Furthermore, our current study demonstrates a strong association between increased serum HE4 and DKD, even after adjusting for other HE4-related factors. Increased serum HE4 level per tenfold may increase a 57.7-fold risk of DKD development in T2DM patients. Moreover, from the AUC analysis, we can conclude that serum HE4 is a good indicator for DKD diagnosis. Currently, eGFR and albuminuria are the best indicators for DKD screening, although neither is sensitive for early diabetic renal damage [17]. Because the diagnosis of DKD was based on eGFR and albuminuria in the present study, we cannot compare the diagnostic performance of HE4 with that of eGFR and albuminuria for early DKD. Anyways, our study suggests that it deserves an expectation whether HE4 can have a complementary role for eGFR and albuminuria in early diagnosis of DKD.

In addition, we identified some independent factors related to HE4 increase with the exception of eGFR in T2DM patients. Firstly, we found that age is positively correlated with serum HE4, which has also been found in chronic heart failure [18], systemic lupus erythematosus [8], and healthy individuals [19]. These results suggest that age should be considered when the clinical value of HE4 is investigated. Secondly, there is a positive relationship between serum HE4 and CRP, suggesting that HE4 may also be an inflammatory marker in T2DM. Similarly, the previous studies have found that serum HE4 may be an inflammatory marker in patients with SLE [8, 9] and cystic fibrosis [20]. Therefore, HE4 may play a role in the inflammatory process of DKD, although the detailed mechanisms remained unknown. Finally, serum HE4 shows a negative correlation with HDL-C, the decrease of which has been reported to be an independent risk factor for DKD development [21]. Although we cannot explain the reason for the close association, it is possible that interaction between HE4 and HDL-C may be involved the development and progression of DKD in T2DM patients.

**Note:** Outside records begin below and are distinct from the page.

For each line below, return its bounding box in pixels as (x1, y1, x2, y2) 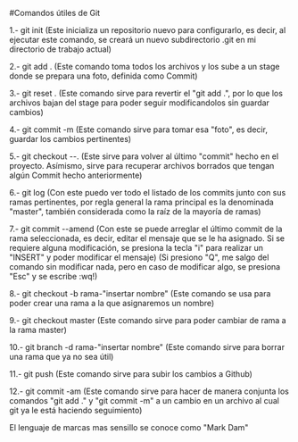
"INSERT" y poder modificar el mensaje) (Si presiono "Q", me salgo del (9, 252, 269, 263)
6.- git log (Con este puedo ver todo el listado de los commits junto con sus (9, 188, 286, 197)
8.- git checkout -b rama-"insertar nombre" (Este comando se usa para (9, 288, 271, 298)
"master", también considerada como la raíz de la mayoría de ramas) (9, 206, 261, 217)
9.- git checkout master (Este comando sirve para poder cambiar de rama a (9, 315, 287, 325)
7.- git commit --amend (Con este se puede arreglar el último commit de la (9, 223, 283, 234)
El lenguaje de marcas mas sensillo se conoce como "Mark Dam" (9, 422, 249, 432)
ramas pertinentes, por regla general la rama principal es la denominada (9, 196, 274, 207)
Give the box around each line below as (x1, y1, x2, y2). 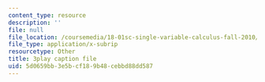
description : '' (8, 19, 62, 27)
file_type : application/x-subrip (8, 41, 118, 48)
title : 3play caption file (8, 55, 97, 63)
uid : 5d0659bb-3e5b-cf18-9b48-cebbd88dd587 (8, 62, 154, 70)
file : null (8, 26, 44, 34)
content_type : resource (8, 11, 87, 20)
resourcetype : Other (8, 48, 77, 55)
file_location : (8, 33, 58, 41)
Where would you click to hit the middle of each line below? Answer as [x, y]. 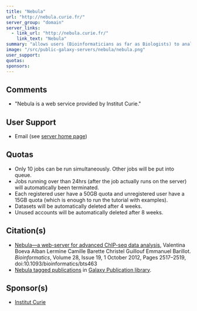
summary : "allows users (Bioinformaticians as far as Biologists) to [93, 45]
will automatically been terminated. [57, 187]
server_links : [23, 28]
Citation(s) [26, 231]
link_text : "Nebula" [42, 39]
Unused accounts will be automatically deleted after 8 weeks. [89, 212]
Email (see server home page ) [51, 136]
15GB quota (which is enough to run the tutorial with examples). [91, 200]
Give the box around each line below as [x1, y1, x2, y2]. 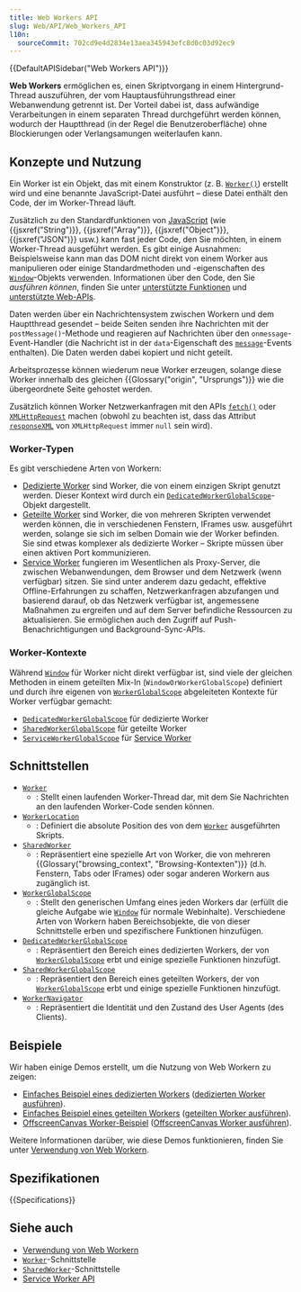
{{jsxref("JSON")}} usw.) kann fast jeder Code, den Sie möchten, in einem [9, 234, 281, 245]
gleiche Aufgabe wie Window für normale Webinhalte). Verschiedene [35, 907, 286, 917]
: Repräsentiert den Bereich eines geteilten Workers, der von [35, 973, 261, 984]
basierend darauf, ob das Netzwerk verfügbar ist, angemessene [22, 595, 260, 606]
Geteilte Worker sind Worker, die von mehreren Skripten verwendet [22, 510, 271, 520]
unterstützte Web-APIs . [9, 292, 96, 303]
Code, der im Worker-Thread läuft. [9, 197, 137, 208]
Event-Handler [9, 338, 64, 348]
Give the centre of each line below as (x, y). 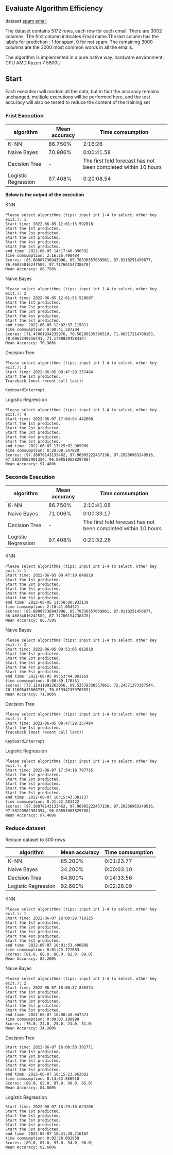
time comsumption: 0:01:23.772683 (42, 950)
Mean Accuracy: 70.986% (31, 343)
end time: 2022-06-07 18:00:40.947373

There are some limitations that should be addressed. Firstly, since very few subjects received kidney biopsy, we could only select randomly the patients with DKD, the diagnosis of which was based on eGFR and albuminuria. Therefore, we cannot prove whether serum HE4 is a sensitive biomarker for early DKD based on kidney histological characteristics, especially compared with eGFR and albuminuria. Secondly, this is a single-center study with a limited power to evaluate the relationship between serum HE4 and DKD. Therefore, our current results should be interpreted with caution and be further confirmed by studies with larger size. Thirdly, this is a cross-sectional study that cannot confirm a causative relationship. Some prospective studies are needed to establish the causation between HE4 and DKD development.

5. Conclusions

In conclusion, increased serum HE4 level is associated with decreased renal function and increased risks of DKD in patients with T2DM. It displays a good diagnostic value for DKD. Since serum HE4 has widely been used as a tumor marker in clinical practice, it may be convenient and easy for this indicator to be used in DKD screening.